Де Брие сделал паузу. Он задумался на несколько минут, не глядя ни на кого, но точно зная, что все трое за столом внимательно следят за его взглядом.
— Ну, а ты? — спросил рыцарь у Луи после паузы. — Что скажешь ты?
— Меня отвели в соседнюю комнату, и епископ Моро спрашивал меня о том же, о чем в это время спрашивали Тибо. Но я ведь ничего не знал тогда, ничего не знаю и теперь. Ни вы, сеньор, ни Тибо не говорили мне, куда мы должны поехать и с кем встретиться.

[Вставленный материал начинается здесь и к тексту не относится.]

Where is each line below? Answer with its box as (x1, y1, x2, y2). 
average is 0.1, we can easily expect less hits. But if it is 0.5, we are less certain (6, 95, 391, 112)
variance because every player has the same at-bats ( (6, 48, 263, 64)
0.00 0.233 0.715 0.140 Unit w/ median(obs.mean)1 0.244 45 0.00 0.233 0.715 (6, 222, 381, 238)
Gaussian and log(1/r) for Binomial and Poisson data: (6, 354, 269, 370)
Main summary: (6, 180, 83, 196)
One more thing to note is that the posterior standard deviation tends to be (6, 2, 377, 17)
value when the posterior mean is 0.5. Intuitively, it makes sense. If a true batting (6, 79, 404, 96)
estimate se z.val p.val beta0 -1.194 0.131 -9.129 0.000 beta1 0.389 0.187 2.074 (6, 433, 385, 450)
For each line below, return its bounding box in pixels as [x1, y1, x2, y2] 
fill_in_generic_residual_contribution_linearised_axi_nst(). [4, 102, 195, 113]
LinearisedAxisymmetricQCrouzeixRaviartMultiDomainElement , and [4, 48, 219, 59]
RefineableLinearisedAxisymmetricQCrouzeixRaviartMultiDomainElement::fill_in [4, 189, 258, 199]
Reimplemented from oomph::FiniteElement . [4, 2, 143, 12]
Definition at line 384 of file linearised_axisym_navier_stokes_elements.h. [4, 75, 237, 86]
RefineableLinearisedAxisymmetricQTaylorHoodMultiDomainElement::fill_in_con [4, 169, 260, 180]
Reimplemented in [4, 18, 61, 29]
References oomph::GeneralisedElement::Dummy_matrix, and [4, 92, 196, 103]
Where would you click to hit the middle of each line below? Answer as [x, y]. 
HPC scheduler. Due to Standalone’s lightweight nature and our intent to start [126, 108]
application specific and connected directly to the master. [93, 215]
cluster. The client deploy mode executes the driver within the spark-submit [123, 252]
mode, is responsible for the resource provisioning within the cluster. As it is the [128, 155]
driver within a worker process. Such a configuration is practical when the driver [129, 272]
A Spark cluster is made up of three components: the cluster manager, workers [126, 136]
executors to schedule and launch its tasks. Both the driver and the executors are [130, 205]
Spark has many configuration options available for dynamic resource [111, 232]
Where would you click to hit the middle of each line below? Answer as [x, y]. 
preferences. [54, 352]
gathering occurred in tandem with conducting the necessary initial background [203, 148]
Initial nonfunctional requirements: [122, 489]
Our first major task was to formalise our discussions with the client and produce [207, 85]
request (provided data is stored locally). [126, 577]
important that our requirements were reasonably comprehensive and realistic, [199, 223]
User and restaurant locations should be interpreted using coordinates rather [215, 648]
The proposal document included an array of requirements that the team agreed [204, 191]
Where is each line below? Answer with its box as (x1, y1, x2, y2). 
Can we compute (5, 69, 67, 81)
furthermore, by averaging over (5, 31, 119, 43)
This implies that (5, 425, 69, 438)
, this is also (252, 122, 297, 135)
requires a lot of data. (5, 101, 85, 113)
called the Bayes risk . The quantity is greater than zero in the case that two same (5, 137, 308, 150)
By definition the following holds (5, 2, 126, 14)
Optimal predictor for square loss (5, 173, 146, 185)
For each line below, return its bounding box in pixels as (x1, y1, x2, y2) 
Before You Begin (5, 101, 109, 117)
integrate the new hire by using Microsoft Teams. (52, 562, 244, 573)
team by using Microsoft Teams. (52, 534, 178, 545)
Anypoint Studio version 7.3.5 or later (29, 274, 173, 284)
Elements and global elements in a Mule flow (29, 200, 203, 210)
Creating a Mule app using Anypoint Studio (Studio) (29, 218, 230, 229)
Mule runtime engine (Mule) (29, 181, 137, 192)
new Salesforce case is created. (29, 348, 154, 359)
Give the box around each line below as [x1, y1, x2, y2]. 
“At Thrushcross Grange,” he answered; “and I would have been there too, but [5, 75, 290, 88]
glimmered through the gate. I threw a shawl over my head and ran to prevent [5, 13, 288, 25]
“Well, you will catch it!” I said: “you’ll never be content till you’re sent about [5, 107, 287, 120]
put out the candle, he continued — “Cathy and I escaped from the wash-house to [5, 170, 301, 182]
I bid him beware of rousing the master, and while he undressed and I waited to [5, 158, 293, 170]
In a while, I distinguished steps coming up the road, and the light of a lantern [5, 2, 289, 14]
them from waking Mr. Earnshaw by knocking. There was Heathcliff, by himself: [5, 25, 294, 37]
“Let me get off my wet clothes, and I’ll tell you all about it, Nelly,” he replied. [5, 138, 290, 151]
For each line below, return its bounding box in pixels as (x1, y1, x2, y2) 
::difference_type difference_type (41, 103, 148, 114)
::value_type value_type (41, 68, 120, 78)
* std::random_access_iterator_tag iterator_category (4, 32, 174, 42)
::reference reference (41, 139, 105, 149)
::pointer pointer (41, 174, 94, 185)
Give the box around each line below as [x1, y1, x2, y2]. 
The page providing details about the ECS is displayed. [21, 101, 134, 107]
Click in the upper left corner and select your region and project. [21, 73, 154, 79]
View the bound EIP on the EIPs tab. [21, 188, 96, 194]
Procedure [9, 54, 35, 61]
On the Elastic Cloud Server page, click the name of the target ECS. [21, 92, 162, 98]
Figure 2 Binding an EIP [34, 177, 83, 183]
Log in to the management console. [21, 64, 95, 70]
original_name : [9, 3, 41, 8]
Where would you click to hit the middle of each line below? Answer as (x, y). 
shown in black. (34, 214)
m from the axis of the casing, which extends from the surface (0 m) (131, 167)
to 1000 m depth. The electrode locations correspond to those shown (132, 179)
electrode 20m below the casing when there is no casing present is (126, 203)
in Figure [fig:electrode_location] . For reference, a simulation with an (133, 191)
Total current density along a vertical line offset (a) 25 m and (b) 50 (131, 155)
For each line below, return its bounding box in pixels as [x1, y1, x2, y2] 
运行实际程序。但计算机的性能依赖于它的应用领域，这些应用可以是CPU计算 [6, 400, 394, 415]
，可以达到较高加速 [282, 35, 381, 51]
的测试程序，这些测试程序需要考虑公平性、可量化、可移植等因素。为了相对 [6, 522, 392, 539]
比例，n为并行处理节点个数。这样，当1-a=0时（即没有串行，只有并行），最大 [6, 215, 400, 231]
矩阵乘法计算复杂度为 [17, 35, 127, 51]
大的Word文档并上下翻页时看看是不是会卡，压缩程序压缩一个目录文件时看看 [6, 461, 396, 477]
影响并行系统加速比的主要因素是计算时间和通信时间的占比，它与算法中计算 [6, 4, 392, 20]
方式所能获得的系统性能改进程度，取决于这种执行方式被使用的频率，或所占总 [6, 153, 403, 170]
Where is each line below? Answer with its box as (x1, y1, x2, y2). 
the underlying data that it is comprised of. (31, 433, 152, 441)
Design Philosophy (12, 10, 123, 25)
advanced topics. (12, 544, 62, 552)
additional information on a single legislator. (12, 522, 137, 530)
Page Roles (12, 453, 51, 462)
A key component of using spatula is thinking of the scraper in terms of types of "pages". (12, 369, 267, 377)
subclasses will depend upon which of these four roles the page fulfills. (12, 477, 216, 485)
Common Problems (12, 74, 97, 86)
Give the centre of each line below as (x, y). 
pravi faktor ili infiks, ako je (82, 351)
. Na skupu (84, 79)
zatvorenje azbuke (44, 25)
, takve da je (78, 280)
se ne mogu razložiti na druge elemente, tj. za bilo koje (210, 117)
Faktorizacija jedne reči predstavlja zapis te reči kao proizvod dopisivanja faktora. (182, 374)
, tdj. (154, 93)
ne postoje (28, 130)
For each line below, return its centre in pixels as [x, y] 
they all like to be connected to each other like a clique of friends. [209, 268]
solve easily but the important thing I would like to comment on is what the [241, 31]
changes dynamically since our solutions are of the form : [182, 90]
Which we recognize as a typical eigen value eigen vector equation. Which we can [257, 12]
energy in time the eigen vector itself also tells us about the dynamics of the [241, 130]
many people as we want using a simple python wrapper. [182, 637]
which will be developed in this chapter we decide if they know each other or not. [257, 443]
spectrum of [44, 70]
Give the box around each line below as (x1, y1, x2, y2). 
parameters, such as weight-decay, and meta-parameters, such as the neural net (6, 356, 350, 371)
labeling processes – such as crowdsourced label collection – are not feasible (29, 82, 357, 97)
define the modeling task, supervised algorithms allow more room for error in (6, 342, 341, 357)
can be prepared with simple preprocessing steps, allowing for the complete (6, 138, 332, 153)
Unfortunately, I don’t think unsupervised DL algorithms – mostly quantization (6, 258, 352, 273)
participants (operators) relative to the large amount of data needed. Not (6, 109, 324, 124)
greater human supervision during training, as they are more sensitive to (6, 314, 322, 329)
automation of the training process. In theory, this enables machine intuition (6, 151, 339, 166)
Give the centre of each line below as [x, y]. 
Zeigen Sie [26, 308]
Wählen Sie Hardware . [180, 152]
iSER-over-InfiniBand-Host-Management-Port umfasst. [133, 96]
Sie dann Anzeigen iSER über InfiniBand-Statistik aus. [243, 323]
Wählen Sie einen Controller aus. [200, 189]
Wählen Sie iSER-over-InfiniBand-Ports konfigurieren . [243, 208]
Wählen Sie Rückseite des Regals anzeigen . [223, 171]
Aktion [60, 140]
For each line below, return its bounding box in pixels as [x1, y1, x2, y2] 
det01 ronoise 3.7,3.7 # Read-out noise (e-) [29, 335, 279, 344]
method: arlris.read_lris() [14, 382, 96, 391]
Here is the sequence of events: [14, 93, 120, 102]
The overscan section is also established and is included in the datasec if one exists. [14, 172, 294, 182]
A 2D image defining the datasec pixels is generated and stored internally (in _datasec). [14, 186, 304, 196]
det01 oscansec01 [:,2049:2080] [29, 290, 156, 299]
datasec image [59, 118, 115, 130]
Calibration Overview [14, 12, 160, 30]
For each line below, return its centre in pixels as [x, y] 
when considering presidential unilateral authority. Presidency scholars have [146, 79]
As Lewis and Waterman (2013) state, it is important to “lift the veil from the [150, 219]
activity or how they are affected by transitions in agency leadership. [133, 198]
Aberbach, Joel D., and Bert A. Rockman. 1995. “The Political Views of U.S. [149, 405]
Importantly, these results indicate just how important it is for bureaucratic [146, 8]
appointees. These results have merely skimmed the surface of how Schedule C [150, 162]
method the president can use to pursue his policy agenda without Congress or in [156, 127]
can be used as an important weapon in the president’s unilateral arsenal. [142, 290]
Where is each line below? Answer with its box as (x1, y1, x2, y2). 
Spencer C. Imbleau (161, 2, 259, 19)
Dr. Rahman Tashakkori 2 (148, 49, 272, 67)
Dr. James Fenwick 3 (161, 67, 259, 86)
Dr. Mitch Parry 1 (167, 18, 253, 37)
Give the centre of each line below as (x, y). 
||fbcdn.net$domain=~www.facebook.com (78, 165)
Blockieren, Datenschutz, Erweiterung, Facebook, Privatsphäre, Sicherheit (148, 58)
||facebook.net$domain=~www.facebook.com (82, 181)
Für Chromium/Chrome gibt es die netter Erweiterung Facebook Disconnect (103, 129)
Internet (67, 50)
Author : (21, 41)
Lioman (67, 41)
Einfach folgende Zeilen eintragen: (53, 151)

Я только сейчас узнал о каком-то письме…
— Гм, предположим, — согласился де Брие. — Но для меня все же остается загадкой, как папские прелаты узнали, в каком направлении вы отправились из Парижа?
— Я сам удивляюсь, — произнес Луи, переводя взгляд с де Брие на Тибо. — И зачем еще вы понадобились самому папе?
— Ну, теперь нашему папе не понадобится вообще никто, — ответил рыцарь.
— Почему? — спросил Луи, преданно заглядывая в глаза де Брие.
— Потому что не далее как два дня назад папа Климент навсегда оставил сей бренный мир и вскоре предстанет перед Господом.
— Как! Папа умер? — с искренним отчаянием воскликнул Луи.
Тибо молча смотрел на рыцаря, не веря своим ушам.
— А разве не говорил о скором ответе папы перед судом божьим Великий магистр Жак де Моле, восходя на костер? — Голос де Брие стал звонким и пафосным. — Ничто в этом мире не может быть случайным. И ни одна причина не может обойтись без следствия.
— Упокой, господи, его душу! — воскликнул Луи и неистово перекрестился. Потом добавил поникшим голосом: — Как же теперь… без папы?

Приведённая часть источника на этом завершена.